As part of the IAS The Recovery of Beauty programme, CMH directors Jane Macnaughton and Corinne Saunders are very pleased to welcome Professor Elizabeth Archibald (Professor of Medieval Literature, University of Bristol and IAS Fellow, University of Durham) who will deliver the fourth lecture:
Professor Elizabeth Archibald
Bathing for Beauty in the Middle Ages
Monday 14 November 2011, 6.15 p.m. Lecture Room 201, Elvet Riverside, University of Durham
Was it common for people to have baths in Western Europe in the Middle Ages? How and where did they bathe? What was the main motivation: beauty, health, or pleasure? What sort of evidence is available for historical bathing practices, and does medieval literature give an accurate reflection of them? And what did the Church think about bathing? Elizabeth Archibald’s lecture will offer an overview of this rich topic.
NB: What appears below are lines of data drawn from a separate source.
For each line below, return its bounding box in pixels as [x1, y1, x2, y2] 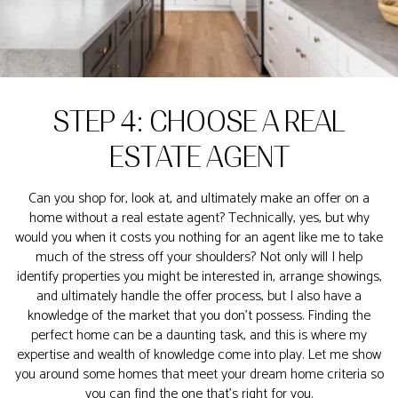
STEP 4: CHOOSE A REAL [52, 105, 346, 139]
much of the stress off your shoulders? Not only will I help [36, 245, 362, 269]
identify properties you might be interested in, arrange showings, [16, 265, 382, 289]
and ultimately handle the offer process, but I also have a [36, 284, 362, 308]
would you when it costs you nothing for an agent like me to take [15, 226, 383, 250]
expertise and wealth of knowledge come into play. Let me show [17, 343, 381, 367]
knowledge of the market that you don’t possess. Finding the [28, 304, 370, 328]
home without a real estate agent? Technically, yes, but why [28, 206, 370, 230]

Elizabeth Archibald studied Classics and then Anglo-Saxon Norse and Celtic at Newnham College, Cambridge, and did a PhD in Medieval Studies at Yale. She has taught at King’s College Cambridge and at the University of Victoria (Canada), and is now Professor of Medieval Literature in the English Department at the University of Bristol. Her research interests include the classical tradition in the Middle Ages, medieval romance (especially the Arthurian legend), the representation of women in medieval literature, and the interface between literature and history. Her publications include Apollonius of Tyre: Medieval and Renaissance Themes and Variations (1991); A Companion to Malory, co-edited with Tony Edwards (1996); Incest and the Medieval Imagination (2001), and The Cambridge Companion to the Arthurian Legend (2009). She is currently President of the British Branch of the International Arthurian Society. This year she has a Leverhulme Research Fellowship to work on a study of baths and bathing in medieval literature and society.
We very much hope that you are able to join us for this and forthcoming events in The Recovery of Beauty Lecture Series.